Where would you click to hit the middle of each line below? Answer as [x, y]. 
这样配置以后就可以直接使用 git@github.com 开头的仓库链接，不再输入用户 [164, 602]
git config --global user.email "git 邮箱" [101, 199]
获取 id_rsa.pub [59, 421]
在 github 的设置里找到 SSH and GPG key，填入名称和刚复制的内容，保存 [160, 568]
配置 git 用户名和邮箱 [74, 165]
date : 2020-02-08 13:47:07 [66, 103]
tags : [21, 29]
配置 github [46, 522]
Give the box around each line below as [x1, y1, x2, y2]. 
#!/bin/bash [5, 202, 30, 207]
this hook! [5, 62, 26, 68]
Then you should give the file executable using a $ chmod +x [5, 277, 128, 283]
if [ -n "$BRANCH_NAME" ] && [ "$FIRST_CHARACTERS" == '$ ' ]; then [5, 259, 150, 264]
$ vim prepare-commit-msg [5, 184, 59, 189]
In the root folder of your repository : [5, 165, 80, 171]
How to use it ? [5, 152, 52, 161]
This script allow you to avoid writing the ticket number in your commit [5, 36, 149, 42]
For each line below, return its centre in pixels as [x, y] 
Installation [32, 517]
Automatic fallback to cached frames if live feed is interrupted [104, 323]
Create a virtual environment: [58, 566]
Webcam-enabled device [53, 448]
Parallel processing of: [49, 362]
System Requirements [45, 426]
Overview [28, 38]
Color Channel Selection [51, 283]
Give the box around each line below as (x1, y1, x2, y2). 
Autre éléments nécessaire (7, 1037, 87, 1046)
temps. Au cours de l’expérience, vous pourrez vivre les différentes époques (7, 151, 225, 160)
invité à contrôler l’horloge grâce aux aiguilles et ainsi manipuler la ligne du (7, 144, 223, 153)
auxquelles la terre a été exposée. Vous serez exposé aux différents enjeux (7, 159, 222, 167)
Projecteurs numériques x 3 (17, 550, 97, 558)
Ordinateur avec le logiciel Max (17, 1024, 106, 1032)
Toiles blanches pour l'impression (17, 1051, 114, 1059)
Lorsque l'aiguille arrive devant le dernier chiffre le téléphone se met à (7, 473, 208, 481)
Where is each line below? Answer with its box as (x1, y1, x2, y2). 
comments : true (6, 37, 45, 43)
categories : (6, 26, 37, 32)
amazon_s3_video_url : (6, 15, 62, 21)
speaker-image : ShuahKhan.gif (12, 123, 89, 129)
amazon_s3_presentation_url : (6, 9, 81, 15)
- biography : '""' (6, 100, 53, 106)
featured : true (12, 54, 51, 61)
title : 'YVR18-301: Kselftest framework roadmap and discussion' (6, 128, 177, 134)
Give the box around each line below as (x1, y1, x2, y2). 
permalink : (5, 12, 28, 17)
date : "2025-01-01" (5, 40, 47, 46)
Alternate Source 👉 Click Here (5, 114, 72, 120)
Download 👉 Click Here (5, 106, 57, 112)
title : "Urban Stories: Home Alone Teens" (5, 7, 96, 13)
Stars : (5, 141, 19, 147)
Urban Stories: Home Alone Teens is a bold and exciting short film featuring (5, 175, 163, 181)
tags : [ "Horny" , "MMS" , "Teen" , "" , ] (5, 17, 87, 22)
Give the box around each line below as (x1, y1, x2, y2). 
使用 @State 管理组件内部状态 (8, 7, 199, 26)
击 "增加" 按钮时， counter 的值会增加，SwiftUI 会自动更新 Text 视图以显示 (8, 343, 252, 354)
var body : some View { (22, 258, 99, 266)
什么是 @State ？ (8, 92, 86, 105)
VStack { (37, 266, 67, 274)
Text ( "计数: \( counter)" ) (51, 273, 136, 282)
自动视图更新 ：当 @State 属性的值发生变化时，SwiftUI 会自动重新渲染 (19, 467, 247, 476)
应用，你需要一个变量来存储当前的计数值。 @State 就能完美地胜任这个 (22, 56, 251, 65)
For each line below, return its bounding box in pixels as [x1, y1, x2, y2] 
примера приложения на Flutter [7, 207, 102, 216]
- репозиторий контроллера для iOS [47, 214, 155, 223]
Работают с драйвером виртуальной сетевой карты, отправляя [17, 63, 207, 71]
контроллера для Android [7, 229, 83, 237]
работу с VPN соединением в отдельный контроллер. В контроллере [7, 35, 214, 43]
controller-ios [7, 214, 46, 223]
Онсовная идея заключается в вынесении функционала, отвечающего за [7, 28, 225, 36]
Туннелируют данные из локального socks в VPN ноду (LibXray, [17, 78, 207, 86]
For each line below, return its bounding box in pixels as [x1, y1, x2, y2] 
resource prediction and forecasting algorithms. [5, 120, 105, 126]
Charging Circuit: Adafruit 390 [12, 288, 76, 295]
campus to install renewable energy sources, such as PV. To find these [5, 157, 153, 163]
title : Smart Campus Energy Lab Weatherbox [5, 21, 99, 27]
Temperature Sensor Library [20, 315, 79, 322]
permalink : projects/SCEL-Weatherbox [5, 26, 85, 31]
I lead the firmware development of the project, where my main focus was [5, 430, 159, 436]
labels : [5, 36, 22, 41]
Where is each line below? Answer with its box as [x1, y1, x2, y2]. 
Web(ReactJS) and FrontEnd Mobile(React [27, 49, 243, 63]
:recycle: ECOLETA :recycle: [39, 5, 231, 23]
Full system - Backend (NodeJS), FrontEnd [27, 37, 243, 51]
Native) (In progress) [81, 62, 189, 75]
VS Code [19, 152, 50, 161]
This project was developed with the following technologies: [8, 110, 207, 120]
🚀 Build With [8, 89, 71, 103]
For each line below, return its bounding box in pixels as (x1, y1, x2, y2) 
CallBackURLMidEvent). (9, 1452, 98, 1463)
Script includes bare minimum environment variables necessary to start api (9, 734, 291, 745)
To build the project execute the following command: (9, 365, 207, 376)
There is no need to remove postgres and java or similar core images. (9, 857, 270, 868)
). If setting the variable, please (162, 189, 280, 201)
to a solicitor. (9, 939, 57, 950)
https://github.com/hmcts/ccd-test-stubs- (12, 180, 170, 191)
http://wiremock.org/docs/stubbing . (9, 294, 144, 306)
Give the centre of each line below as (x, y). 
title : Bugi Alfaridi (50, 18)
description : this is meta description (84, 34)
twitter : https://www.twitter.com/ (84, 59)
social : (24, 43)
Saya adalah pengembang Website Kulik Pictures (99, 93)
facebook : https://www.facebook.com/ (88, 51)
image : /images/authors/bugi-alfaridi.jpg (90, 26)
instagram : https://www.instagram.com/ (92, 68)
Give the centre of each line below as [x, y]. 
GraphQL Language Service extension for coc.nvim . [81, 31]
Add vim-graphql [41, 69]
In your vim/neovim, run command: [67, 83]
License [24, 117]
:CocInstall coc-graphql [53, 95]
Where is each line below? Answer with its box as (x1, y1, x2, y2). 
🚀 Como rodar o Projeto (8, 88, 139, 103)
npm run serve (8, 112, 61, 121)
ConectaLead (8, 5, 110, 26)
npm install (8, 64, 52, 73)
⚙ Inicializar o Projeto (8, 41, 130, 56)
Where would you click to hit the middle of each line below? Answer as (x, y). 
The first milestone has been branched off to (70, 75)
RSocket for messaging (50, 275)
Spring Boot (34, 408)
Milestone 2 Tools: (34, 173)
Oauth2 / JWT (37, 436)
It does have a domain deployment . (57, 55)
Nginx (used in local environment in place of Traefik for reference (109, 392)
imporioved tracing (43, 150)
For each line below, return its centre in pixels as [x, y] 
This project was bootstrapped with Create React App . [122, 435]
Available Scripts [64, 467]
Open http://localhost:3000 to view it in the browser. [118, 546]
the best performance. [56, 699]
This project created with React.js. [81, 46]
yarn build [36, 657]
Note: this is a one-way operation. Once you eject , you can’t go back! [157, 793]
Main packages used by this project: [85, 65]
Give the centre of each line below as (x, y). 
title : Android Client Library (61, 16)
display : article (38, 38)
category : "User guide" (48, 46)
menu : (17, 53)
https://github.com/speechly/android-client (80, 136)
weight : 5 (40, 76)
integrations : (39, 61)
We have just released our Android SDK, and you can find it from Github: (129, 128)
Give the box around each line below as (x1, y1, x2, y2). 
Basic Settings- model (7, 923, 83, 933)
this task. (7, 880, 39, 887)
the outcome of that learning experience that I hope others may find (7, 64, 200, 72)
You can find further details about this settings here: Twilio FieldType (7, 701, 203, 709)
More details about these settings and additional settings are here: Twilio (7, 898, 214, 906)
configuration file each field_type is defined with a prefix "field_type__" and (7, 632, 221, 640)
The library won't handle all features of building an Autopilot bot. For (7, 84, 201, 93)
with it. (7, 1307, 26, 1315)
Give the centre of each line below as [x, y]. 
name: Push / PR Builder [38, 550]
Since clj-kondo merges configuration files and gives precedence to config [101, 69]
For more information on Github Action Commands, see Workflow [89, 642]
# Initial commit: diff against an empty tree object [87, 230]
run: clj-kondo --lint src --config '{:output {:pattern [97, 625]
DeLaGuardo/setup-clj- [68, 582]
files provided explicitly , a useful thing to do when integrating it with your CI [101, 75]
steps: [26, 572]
***
Print the lines above from the one with "this task. (7, 880, 39, 887)" through the one with "More details about", both included, exactly as written and nothing more.

**Answer area:**
this task. (7, 880, 39, 887)
the outcome of that learning experience that I hope others may find (7, 64, 200, 72)
You can find further details about this settings here: Twilio FieldType (7, 701, 203, 709)
More details about these settings and additional settings are here: Twilio (7, 898, 214, 906)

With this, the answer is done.